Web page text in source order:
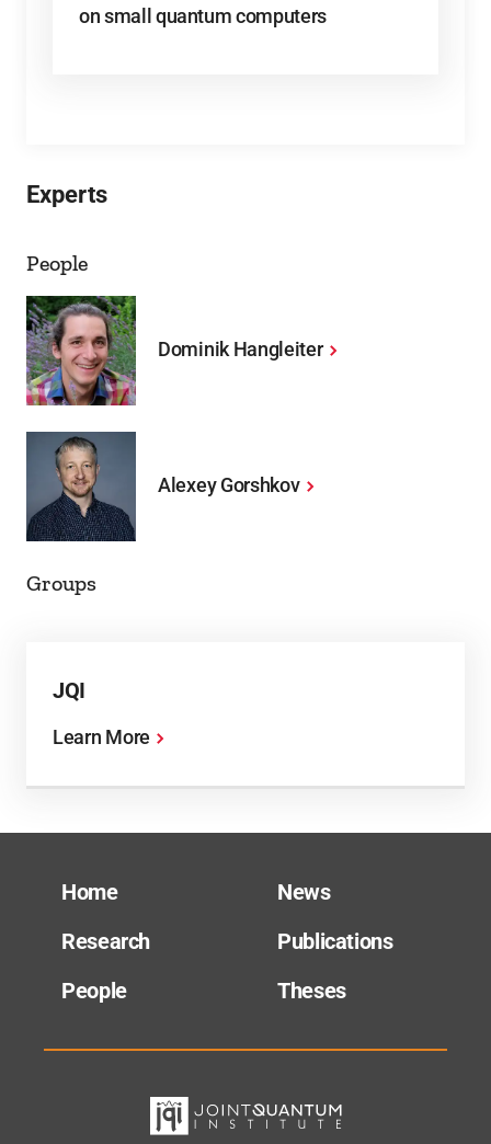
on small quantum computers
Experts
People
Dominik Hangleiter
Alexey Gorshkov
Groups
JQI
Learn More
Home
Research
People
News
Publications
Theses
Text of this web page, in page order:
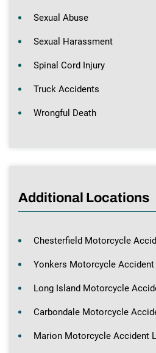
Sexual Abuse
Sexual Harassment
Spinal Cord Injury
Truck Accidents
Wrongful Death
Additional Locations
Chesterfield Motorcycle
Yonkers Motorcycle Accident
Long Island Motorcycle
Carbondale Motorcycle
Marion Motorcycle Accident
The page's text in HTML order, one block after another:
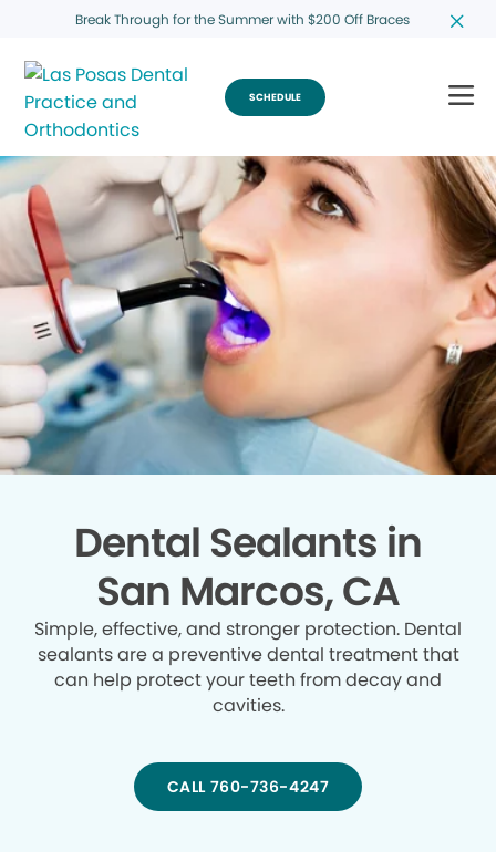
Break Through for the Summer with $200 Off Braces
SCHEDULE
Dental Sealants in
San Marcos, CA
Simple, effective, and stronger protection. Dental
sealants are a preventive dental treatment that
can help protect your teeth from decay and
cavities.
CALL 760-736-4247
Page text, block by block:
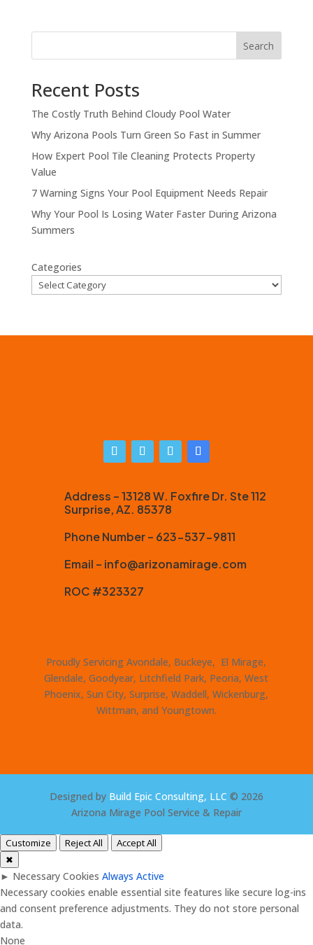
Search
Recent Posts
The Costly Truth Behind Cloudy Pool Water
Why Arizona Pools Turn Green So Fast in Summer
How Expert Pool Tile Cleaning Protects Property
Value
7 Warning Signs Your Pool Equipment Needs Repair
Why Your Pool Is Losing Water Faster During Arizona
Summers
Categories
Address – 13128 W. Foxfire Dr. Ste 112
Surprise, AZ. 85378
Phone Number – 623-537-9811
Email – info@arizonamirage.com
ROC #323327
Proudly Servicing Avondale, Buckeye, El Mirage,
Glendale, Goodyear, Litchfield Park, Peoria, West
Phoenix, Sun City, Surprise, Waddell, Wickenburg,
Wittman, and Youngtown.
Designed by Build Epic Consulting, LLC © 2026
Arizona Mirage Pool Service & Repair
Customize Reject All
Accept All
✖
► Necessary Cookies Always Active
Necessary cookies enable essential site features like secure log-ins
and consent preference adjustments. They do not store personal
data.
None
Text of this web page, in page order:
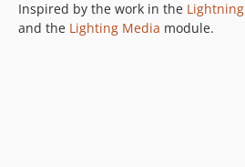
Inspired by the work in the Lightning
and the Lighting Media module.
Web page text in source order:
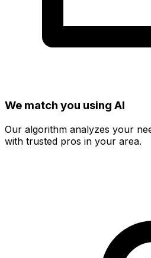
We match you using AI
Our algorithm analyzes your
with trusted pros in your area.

◇ ◇ ◇ ◇ ◇ ◇ ◇

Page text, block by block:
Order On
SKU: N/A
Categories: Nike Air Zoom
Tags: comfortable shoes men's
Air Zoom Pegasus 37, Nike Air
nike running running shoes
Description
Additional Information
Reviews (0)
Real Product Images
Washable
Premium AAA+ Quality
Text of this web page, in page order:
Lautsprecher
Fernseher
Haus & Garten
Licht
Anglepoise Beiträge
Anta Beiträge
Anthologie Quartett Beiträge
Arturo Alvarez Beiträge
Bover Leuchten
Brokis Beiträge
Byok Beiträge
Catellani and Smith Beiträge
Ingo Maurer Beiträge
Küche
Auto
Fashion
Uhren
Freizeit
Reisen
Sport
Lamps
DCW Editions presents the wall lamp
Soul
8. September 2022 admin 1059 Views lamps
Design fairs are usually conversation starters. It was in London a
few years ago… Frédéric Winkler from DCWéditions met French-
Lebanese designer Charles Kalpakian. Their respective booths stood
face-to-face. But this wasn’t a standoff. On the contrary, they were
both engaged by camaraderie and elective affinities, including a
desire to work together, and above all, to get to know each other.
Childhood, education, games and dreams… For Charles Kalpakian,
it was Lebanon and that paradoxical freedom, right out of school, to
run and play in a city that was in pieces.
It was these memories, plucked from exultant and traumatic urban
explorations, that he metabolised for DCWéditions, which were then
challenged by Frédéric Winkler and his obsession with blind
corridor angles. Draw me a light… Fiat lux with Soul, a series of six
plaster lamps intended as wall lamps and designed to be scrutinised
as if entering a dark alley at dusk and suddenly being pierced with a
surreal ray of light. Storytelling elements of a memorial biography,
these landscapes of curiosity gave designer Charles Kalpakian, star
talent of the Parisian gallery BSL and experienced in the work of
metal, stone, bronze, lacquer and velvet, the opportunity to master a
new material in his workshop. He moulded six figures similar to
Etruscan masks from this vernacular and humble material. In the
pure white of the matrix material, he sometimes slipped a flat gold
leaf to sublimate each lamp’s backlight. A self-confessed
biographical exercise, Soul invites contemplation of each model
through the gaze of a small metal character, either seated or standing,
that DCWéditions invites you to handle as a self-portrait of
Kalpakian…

◇ ◇ ◇ ◇ ◇ ◇ ◇

Which lines in the material above include the string "each"? Pull them out.

* _ANSWER SECTION_
desire to work together, and above all, to get to know each other.
leaf to sublimate each lamp’s backlight. A self-confessed
biographical exercise, Soul invites contemplation of each model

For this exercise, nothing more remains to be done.